WORK ORDER: In the entries below, find each line bearing the string "beige" and copy it.
------
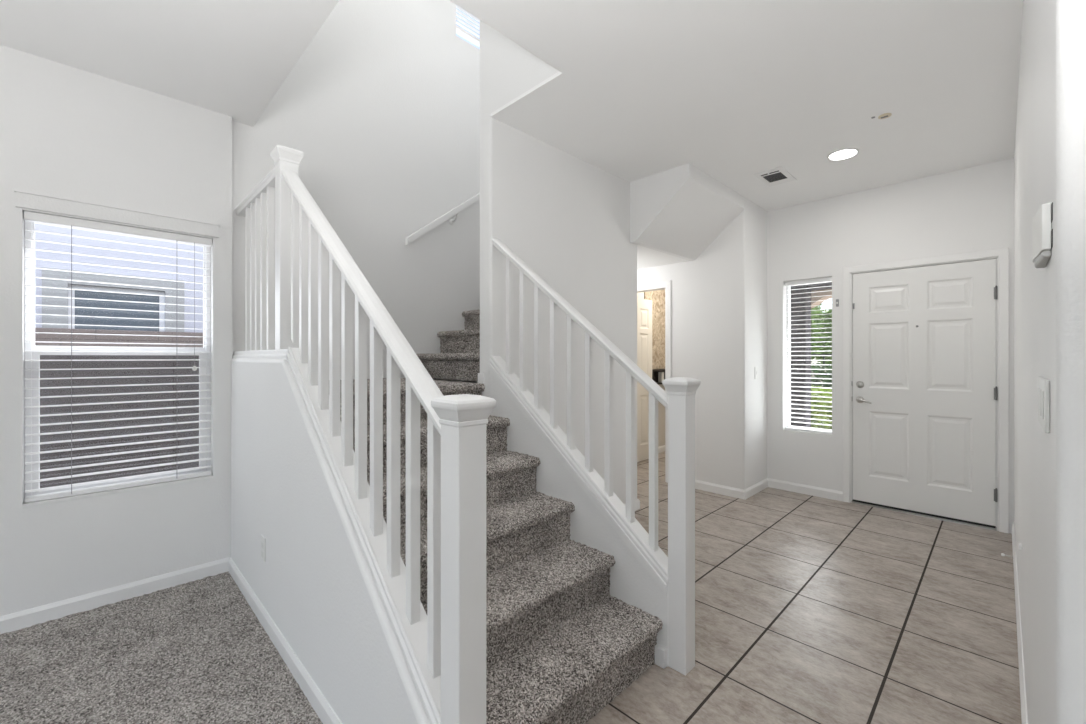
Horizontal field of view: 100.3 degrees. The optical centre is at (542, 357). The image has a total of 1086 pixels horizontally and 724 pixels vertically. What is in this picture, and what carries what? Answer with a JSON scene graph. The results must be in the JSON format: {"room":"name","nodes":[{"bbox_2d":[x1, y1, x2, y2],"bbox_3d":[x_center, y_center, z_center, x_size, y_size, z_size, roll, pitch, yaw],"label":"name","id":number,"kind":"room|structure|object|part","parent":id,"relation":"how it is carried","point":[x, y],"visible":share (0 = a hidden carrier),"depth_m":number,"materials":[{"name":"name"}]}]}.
{"room":"entrance hall","nodes":[
{"label":"entrance hall","id":0,"kind":"room"},
{"bbox_2d":[0,45,231,615],"bbox_3d":[-3.450,-0.045,1.358,4.195,2.900,0.160,0,0,-45],"label":"wall","id":1,"kind":"structure","parent":0,"point":[66,131],"depth_m":2.37,"materials":[{"name":"paint"}]},
{"bbox_2d":[0,557,229,633],"bbox_3d":[-3.358,1.262,1.328,4.085,0.085,0.012,0,0,-45],"label":"baseboard","id":2,"kind":"structure","parent":1,"relation":"attached to","point":[56,610],"depth_m":2.38,"materials":[{"name":"paint"}]},
{"bbox_2d":[23,221,212,506],"bbox_3d":[-2.286,0.006,2.493,0.748,1.428,0.149,0,0,-45],"label":"window","id":3,"kind":"structure","parent":1,"relation":"in","point":[29,318],"depth_m":2.35,"materials":[{"name":"white plastic"}]},
{"bbox_2d":[14,189,219,502],"bbox_3d":[-2.249,-0.045,2.460,0.804,1.500,0.082,0,0,-45],"label":"window blind","id":4,"kind":"object","parent":3,"relation":"attached to","point":[23,199],"visible":1,"depth_m":2.42,"materials":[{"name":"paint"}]},
{"bbox_3d":[-2.393,0.013,2.302,0.003,1.365,0.002,0,0,-45],"label":"ladder cord","id":5,"kind":"part","parent":4,"relation":"part of","materials":[{"name":"white fabric"}]},
{"bbox_3d":[-2.261,0.694,2.468,0.738,0.022,0.046,0,0,-45],"label":"rail","id":6,"kind":"part","parent":4,"relation":"part of","materials":[{"name":"white plastic"}]},
{"bbox_3d":[-2.036,-0.307,2.649,0.002,0.725,0.002,0,0,15],"label":"pull cord","id":7,"kind":"part","parent":4,"relation":"part of","materials":[{"name":"white fabric"}]},
{"bbox_3d":[-2.261,0.714,2.469,0.748,0.012,0.079,0,0,-45],"label":"sill","id":8,"kind":"part","parent":3,"relation":"part of","materials":[{"name":"paint"}]},
{"bbox_3d":[-2.321,-0.351,2.529,0.710,0.676,0.030,0,0,-45],"label":"sash","id":9,"kind":"part","parent":3,"relation":"part of","materials":[{"name":"white plastic"}]},
{"bbox_3d":[-2.301,0.334,2.509,0.710,0.748,0.025,0,0,-45],"label":"sash","id":10,"kind":"part","parent":3,"relation":"part of","materials":[{"name":"white plastic"}]},
{"bbox_2d":[231,358,429,723],"bbox_3d":[-1.040,0.665,1.969,0.115,1.320,2.355,0,0,-45],"label":"wall","id":11,"kind":"structure","parent":0,"point":[316,583],"depth_m":1.77,"materials":[{"name":"paint"}]},
{"bbox_2d":[261,535,265,561],"bbox_3d":[-1.367,0.933,2.213,0.007,0.113,0.070,0,0,-45],"label":"wall outlet","id":12,"kind":"object","parent":11,"relation":"attached to","point":[263,540],"visible":1,"depth_m":2.20,"materials":[{"name":"white plastic"}]},
{"bbox_2d":[228,557,342,723],"bbox_3d":[-1.101,1.262,1.941,0.012,0.085,2.310,0,0,-45],"label":"baseboard","id":13,"kind":"structure","parent":11,"relation":"attached to","point":[319,703],"depth_m":1.91,"materials":[{"name":"paint"}]},
{"bbox_2d":[232,145,495,723],"bbox_3d":[-1.026,0.158,1.967,0.115,2.294,2.476,0,0,-45],"label":"stair railing","id":14,"kind":"object","parent":11,"relation":"on","point":[295,259],"visible":1,"depth_m":1.41,"materials":[{"name":"paint"}]},
{"bbox_3d":[-1.574,-0.908,2.521,0.070,0.047,0.919,0,0,-45],"label":"landing handrail","id":15,"kind":"part","parent":14,"relation":"part of","materials":[{"name":"paint"}]},
{"bbox_3d":[-1.484,-0.008,2.427,0.096,0.056,1.140,0,0,-45],"label":"landing rail","id":16,"kind":"part","parent":14,"relation":"part of","materials":[{"name":"paint"}]},
{"bbox_3d":[-1.223,-0.461,2.166,0.082,0.932,0.082,0,0,-45],"label":"newel post","id":17,"kind":"part","parent":14,"relation":"part of","materials":[{"name":"paint"}]},
{"bbox_3d":[-0.711,-0.332,1.646,0.070,1.104,1.382,0,0,-45],"label":"handrail","id":18,"kind":"part","parent":14,"relation":"part of","materials":[{"name":"paint"}]},
{"bbox_3d":[-0.664,0.451,1.596,0.096,0.998,1.245,0,0,-45],"label":"rail","id":19,"kind":"part","parent":14,"relation":"part of","materials":[{"name":"paint"}]},
{"bbox_3d":[-0.198,0.731,1.127,0.082,1.148,0.082,0,0,-45],"label":"newel post","id":20,"kind":"part","parent":14,"relation":"part of","materials":[{"name":"paint"}]},
{"bbox_2d":[232,0,479,382],"bbox_3d":[-0.652,-1.345,4.189,3.765,5.500,0.160,0,0,-45],"label":"wall","id":21,"kind":"structure","parent":0,"point":[382,104],"depth_m":3.53,"materials":[{"name":"paint"}]},
{"bbox_2d":[405,192,479,244],"bbox_3d":[-0.533,-1.498,4.125,1.565,1.233,0.096,0,0,-45],"label":"wall handrail","id":22,"kind":"object","parent":21,"relation":"attached to","point":[452,212],"visible":0.45,"depth_m":3.77,"materials":[{"name":"paint"}]},
{"bbox_2d":[456,5,479,46],"bbox_3d":[-0.450,-3.317,4.332,0.947,0.845,0.060,0,0,-45],"label":"window blind","id":23,"kind":"object","parent":21,"relation":"attached to","point":[459,31],"visible":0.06,"depth_m":4.11,"materials":[{"name":"white plastic"}]},
{"bbox_3d":[-0.450,-2.906,4.332,0.943,0.022,0.060,0,0,-45],"label":"rail","id":24,"kind":"part","parent":23,"relation":"part of","materials":[{"name":"white plastic"}]},
{"bbox_2d":[0,452,1021,723],"bbox_3d":[0.856,1.351,1.126,9.800,0.108,6.600,0,0,-45],"label":"floor","id":25,"kind":"structure","parent":0,"point":[809,609],"depth_m":2.07,"materials":[{"name":"beige tile"}]},
{"bbox_2d":[340,309,662,723],"bbox_3d":[-0.090,0.165,2.978,2.653,2.286,2.349,0,0,-45],"label":"staircase","id":26,"kind":"structure","parent":25,"relation":"on","point":[560,648],"depth_m":1.91,"materials":[{"name":"grey carpet"}]},
{"bbox_2d":[0,0,1022,210],"bbox_3d":[0.363,-1.480,0.618,8.585,0.020,6.570,0,0,-45],"label":"ceiling","id":27,"kind":"structure","parent":0,"point":[734,91],"depth_m":2.29,"materials":[{"name":"paint"}]},
{"bbox_2d":[753,166,796,186],"bbox_3d":[1.893,-1.466,3.692,0.362,0.006,0.213,0,0,-45],"label":"ceiling vent","id":28,"kind":"object","parent":27,"relation":"in","point":[779,175],"visible":1,"depth_m":3.68,"materials":[{"name":"metal"}]},
{"bbox_2d":[827,148,858,160],"bbox_3d":[2.172,-1.465,3.283,0.196,0.009,0.196,0,0,-45],"label":"recessed light","id":29,"kind":"object","parent":27,"relation":"in","point":[842,154],"visible":1,"depth_m":3.27,"materials":[{"name":"paint"}]},
{"bbox_2d":[871,113,891,118],"bbox_3d":[2.069,-1.466,2.769,0.071,0.007,0.096,0,0,-45],"label":"detector mount","id":30,"kind":"object","parent":27,"relation":"attached to","point":[886,115],"visible":1,"depth_m":2.76,"materials":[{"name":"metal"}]},
{"bbox_3d":[2.081,-1.466,2.760,0.066,0.006,0.066,0,0,-45],"label":"plate","id":31,"kind":"part","parent":30,"relation":"part of","materials":[{"name":"beige plastic"}]},
{"bbox_2d":[480,20,558,120],"bbox_3d":[0.808,-2.788,3.466,2.580,2.615,0.820,0,0,-45],"label":"wall","id":32,"kind":"structure","parent":0,"point":[508,70],"depth_m":2.69,"materials":[{"name":"paint"}]},
{"bbox_2d":[480,116,664,503],"bbox_3d":[0.888,-0.062,4.810,4.580,2.835,1.200,0,0,-45],"label":"wall","id":33,"kind":"structure","parent":0,"point":[567,217],"depth_m":3.24,"materials":[{"name":"paint"}]},
{"bbox_2d":[478,373,483,383],"bbox_3d":[-0.387,0.133,2.831,0.013,0.065,0.050,0,0,-45],"label":"baseboard","id":34,"kind":"structure","parent":33,"relation":"attached to","point":[480,375],"depth_m":2.82,"materials":[{"name":"paint"}]},
{"bbox_2d":[624,499,639,510],"bbox_3d":[0.007,1.262,3.651,1.520,0.085,0.812,0,0,-45],"label":"baseboard","id":35,"kind":"structure","parent":33,"relation":"attached to","point":[637,502],"depth_m":3.87,"materials":[{"name":"paint"}]},
{"bbox_2d":[637,280,670,482],"bbox_3d":[1.334,0.255,5.268,0.851,2.101,0.816,0,0,-45],"label":"door","id":36,"kind":"structure","parent":33,"relation":"in","point":[644,307],"depth_m":5.62,"materials":[{"name":"paint"}]},
{"bbox_3d":[1.137,0.282,5.572,0.705,2.015,0.035,0,0,-45],"label":"panel","id":37,"kind":"part","parent":36,"relation":"part of","materials":[{"name":"beige paint"}]},
{"bbox_2d":[644,290,664,368],"bbox_3d":[1.646,-0.417,6.234,0.900,1.155,0.018,0,0,-45],"label":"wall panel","id":38,"kind":"object","parent":33,"relation":"attached to","point":[657,297],"visible":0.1,"depth_m":6.14,"materials":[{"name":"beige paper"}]},
{"bbox_2d":[652,369,664,383],"bbox_3d":[1.672,0.263,6.186,0.830,0.195,0.119,0,0,-45],"label":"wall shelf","id":39,"kind":"object","parent":33,"relation":"attached to","point":[654,371],"visible":0.13,"depth_m":6.08,"materials":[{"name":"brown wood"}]},
{"bbox_3d":[1.633,0.263,6.226,0.794,0.159,0.009,0,0,-45],"label":"panel","id":40,"kind":"part","parent":39,"relation":"part of","materials":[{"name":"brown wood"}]},
{"bbox_2d":[658,372,663,382],"bbox_3d":[1.594,0.271,6.115,0.060,0.142,0.057,0,0,-45],"label":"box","id":41,"kind":"object","parent":39,"relation":"in","point":[660,374],"visible":0.86,"depth_m":6.09,"materials":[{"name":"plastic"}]},
{"bbox_2d":[658,445,664,452],"bbox_3d":[1.466,1.262,6.060,1.800,0.085,0.012,0,0,-45],"label":"baseboard","id":42,"kind":"structure","parent":33,"relation":"attached to","point":[660,448],"depth_m":6.21,"materials":[{"name":"paint"}]},
{"bbox_2d":[490,372,667,666],"bbox_3d":[0.131,0.676,2.370,0.085,1.298,1.210,0,0,-45],"label":"wall","id":43,"kind":"structure","parent":0,"point":[630,582],"depth_m":2.23,"materials":[{"name":"paint"}]},
{"bbox_2d":[489,238,700,675],"bbox_3d":[0.167,0.284,2.336,0.115,2.042,1.304,0,0,-45],"label":"stair railing","id":44,"kind":"object","parent":43,"relation":"on","point":[677,570],"visible":1,"depth_m":2.09,"materials":[{"name":"paint"}]},
{"bbox_3d":[0.097,0.519,2.337,0.009,0.973,1.205,0,0,-45],"label":"moulding","id":45,"kind":"part","parent":44,"relation":"part of","materials":[{"name":"paint"}]},
{"bbox_3d":[0.130,0.472,2.368,0.092,0.971,1.208,0,0,-45],"label":"rail","id":46,"kind":"part","parent":44,"relation":"part of","materials":[{"name":"paint"}]},
{"bbox_3d":[0.135,-0.251,2.372,0.070,0.972,1.208,0,0,-45],"label":"handrail","id":47,"kind":"part","parent":44,"relation":"part of","materials":[{"name":"paint"}]},
{"bbox_3d":[0.584,0.727,1.912,0.082,1.156,0.082,0,0,-45],"label":"newel post","id":48,"kind":"part","parent":44,"relation":"part of","materials":[{"name":"paint"}]},
{"bbox_2d":[655,644,666,668],"bbox_3d":[0.498,1.266,1.919,0.024,0.078,0.048,0,0,-45],"label":"baseboard","id":49,"kind":"structure","parent":43,"relation":"attached to","point":[660,651],"depth_m":1.91,"materials":[{"name":"paint"}]},
{"bbox_2d":[637,222,731,486],"bbox_3d":[1.242,-0.070,4.864,0.120,2.850,1.620,0,0,-45],"label":"wall","id":50,"kind":"structure","parent":0,"point":[701,288],"depth_m":4.41,"materials":[{"name":"paint"}]},
{"bbox_2d":[630,163,743,268],"bbox_3d":[0.883,-1.222,4.401,1.040,0.517,1.695,0,0,-45],"label":"ceiling","id":51,"kind":"structure","parent":0,"point":[680,211],"depth_m":3.80,"materials":[{"name":"paint"}]},
{"bbox_2d":[732,197,766,489],"bbox_3d":[2.075,-0.062,4.468,0.750,2.835,0.115,0,0,-45],"label":"wall","id":52,"kind":"structure","parent":0,"point":[749,228],"depth_m":4.24,"materials":[{"name":"paint"}]},
{"bbox_2d":[755,367,757,378],"bbox_3d":[2.051,0.152,4.357,0.070,0.115,0.008,0,0,-45],"label":"light switch","id":53,"kind":"object","parent":52,"relation":"attached to","point":[756,368],"visible":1,"depth_m":4.36,"materials":[{"name":"white plastic"}]},
{"bbox_2d":[767,158,1013,533],"bbox_3d":[2.975,-0.062,3.964,0.167,2.835,1.865,0,0,-45],"label":"wall","id":54,"kind":"structure","parent":0,"point":[971,209],"depth_m":4.08,"materials":[{"name":"paint"}]},
{"bbox_2d":[695,478,842,500],"bbox_3d":[2.022,1.262,4.391,0.590,0.085,1.388,0,0,-45],"label":"baseboard","id":55,"kind":"structure","parent":54,"relation":"attached to","point":[772,483],"depth_m":4.31,"materials":[{"name":"paint"}]},
{"bbox_2d":[786,286,828,430],"bbox_3d":[2.601,-0.016,4.405,0.060,1.460,0.416,0,0,-45],"label":"window","id":56,"kind":"structure","parent":54,"relation":"in","point":[788,310],"depth_m":4.53,"materials":[{"name":"white plastic"}]},
{"bbox_2d":[785,277,831,433],"bbox_3d":[2.547,-0.017,4.352,0.050,1.456,0.408,0,0,-45],"label":"window blind","id":57,"kind":"object","parent":56,"relation":"attached to","point":[825,279],"visible":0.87,"depth_m":4.34,"materials":[{"name":"white plastic"}]},
{"bbox_3d":[2.549,0.703,4.354,0.040,0.016,0.402,0,0,-45],"label":"rail","id":58,"kind":"part","parent":57,"relation":"part of","materials":[{"name":"white plastic"}]},
{"bbox_2d":[843,248,1008,532],"bbox_3d":[3.110,0.247,3.756,0.172,2.115,1.048,0,0,-45],"label":"door","id":59,"kind":"structure","parent":54,"relation":"in","point":[926,340],"depth_m":3.68,"materials":[{"name":"paint"}]},
{"bbox_3d":[2.813,0.377,3.976,0.058,0.062,0.124,0,0,-45],"label":"lever handle","id":60,"kind":"part","parent":59,"relation":"part of","materials":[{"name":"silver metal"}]},
{"bbox_2d":[1014,0,1085,723],"bbox_3d":[3.268,-0.062,1.004,3.917,2.835,3.040,0,0,-45],"label":"wall","id":61,"kind":"structure","parent":0,"point":[1050,150],"depth_m":0.81,"materials":[{"name":"paint"}]},
{"bbox_2d":[1012,523,1027,723],"bbox_3d":[2.144,1.262,2.040,3.718,0.085,0.012,0,0,-45],"label":"baseboard","id":62,"kind":"structure","parent":61,"relation":"attached to","point":[1024,717],"depth_m":1.95,"materials":[{"name":"paint"}]},
{"bbox_2d":[1032,202,1052,267],"bbox_3d":[0.920,-0.221,0.838,0.182,0.092,0.019,0,0,-45],"label":"box","id":63,"kind":"object","parent":61,"relation":"attached to","point":[1042,234],"visible":1,"depth_m":0.79,"materials":[{"name":"white plastic"}]},
{"bbox_2d":[1034,250,1050,267],"bbox_3d":[0.929,-0.181,0.845,0.148,0.012,0.016,0,0,-45],"label":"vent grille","id":64,"kind":"object","parent":63,"relation":"attached to","point":[1041,257],"depth_m":0.83,"materials":[{"name":"plastic"}]},
{"bbox_2d":[1038,376,1049,432],"bbox_3d":[0.910,0.084,0.820,0.310,0.094,0.008,0,0,-45],"label":"light switch","id":65,"kind":"object","parent":61,"relation":"attached to","point":[1043,383],"visible":1,"depth_m":0.80,"materials":[{"name":"plastic"}]},
{"label":"outside","id":66,"kind":"structure","parent":0,"visible":0},
{"bbox_3d":[7.118,1.555,7.023,100.000,0.200,120.000,0,0,-45],"label":"ground","id":67,"kind":"structure","parent":66,"visible":0},
{"bbox_2d":[35,328,202,487],"bbox_3d":[-3.779,0.613,3.830,12.000,1.685,0.200,0,0,-45],"label":"fence","id":68,"kind":"object","parent":67,"relation":"on","point":[49,337],"visible":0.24,"depth_m":3.86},
{"bbox_2d":[35,224,202,332],"bbox_3d":[-6.181,-1.445,6.264,18.800,5.800,3.600,0,0,-45],"label":"house","id":69,"kind":"structure","parent":67,"relation":"on","point":[40,236],"depth_m":5.47,"materials":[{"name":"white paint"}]},
{"bbox_3d":[-5.171,-0.495,5.533,0.770,0.600,0.010,0,0,-45],"label":"pane","id":70,"kind":"part","parent":69,"relation":"part of","materials":[{"name":"clear glass"}]},
{"bbox_2d":[811,304,824,361],"bbox_3d":[11.220,-1.255,20.780,2.938,5.429,3.064,0,0,43],"label":"tree","id":71,"kind":"object","parent":67,"relation":"on","point":[814,332],"visible":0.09,"depth_m":19.79,"materials":[{"name":"green plant"}]},
{"bbox_2d":[811,386,831,428],"bbox_3d":[5.124,1.058,8.752,1.301,1.070,1.314,0,0,-45],"label":"bush","id":72,"kind":"object","parent":67,"relation":"on","point":[812,389],"visible":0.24,"depth_m":8.32,"materials":[{"name":"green plant"}]},
{"bbox_2d":[811,308,831,368],"bbox_3d":[15.321,-0.571,23.200,3.144,4.063,3.516,0,0,-45],"label":"tree","id":73,"kind":"object","parent":67,"relation":"on","point":[828,313],"visible":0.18,"depth_m":22.89,"materials":[{"name":"green plant"}]},
{"bbox_2d":[811,363,831,387],"bbox_3d":[10.431,0.849,17.335,1.206,1.393,9.739,0,0,-45],"label":"hedge","id":74,"kind":"object","parent":67,"relation":"on","point":[819,372],"visible":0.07,"depth_m":17.00,"materials":[{"name":"green plant"}]},
{"bbox_2d":[811,354,831,385],"bbox_3d":[11.166,0.670,18.013,0.040,1.570,14.040,0,0,-45],"label":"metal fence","id":75,"kind":"object","parent":67,"relation":"on","point":[811,354],"visible":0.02,"depth_m":18.01,"materials":[{"name":"grey metal"}]},
{"bbox_3d":[4.904,1.405,4.277,3.010,0.100,5.200,0,0,-45],"label":"floor","id":76,"kind":"structure","parent":67,"relation":"on","visible":0},
{"bbox_2d":[791,289,810,426],"bbox_3d":[3.199,-0.120,5.913,0.280,2.950,0.515,0,0,-45],"label":"porch column","id":77,"kind":"structure","parent":76,"relation":"on","point":[796,306],"depth_m":5.73,"materials":[{"name":"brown paint"}]},
{"bbox_2d":[791,282,831,307],"bbox_3d":[4.513,-1.045,3.891,1.910,1.100,5.200,0,0,-45],"label":"porch roof","id":78,"kind":"structure","parent":77,"relation":"attached to","point":[816,300],"depth_m":5.72,"materials":[{"name":"beige paint"}]}
]}
------
TASK ANSWER:
{"bbox_2d":[0,452,1021,723],"bbox_3d":[0.856,1.351,1.126,9.800,0.108,6.600,0,0,-45],"label":"floor","id":25,"kind":"structure","parent":0,"point":[809,609],"depth_m":2.07,"materials":[{"name":"beige tile"}]},
{"bbox_3d":[2.081,-1.466,2.760,0.066,0.006,0.066,0,0,-45],"label":"plate","id":31,"kind":"part","parent":30,"relation":"part of","materials":[{"name":"beige plastic"}]},
{"bbox_3d":[1.137,0.282,5.572,0.705,2.015,0.035,0,0,-45],"label":"panel","id":37,"kind":"part","parent":36,"relation":"part of","materials":[{"name":"beige paint"}]},
{"bbox_2d":[644,290,664,368],"bbox_3d":[1.646,-0.417,6.234,0.900,1.155,0.018,0,0,-45],"label":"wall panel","id":38,"kind":"object","parent":33,"relation":"attached to","point":[657,297],"visible":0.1,"depth_m":6.14,"materials":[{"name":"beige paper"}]},
{"bbox_2d":[791,282,831,307],"bbox_3d":[4.513,-1.045,3.891,1.910,1.100,5.200,0,0,-45],"label":"porch roof","id":78,"kind":"structure","parent":77,"relation":"attached to","point":[816,300],"depth_m":5.72,"materials":[{"name":"beige paint"}]}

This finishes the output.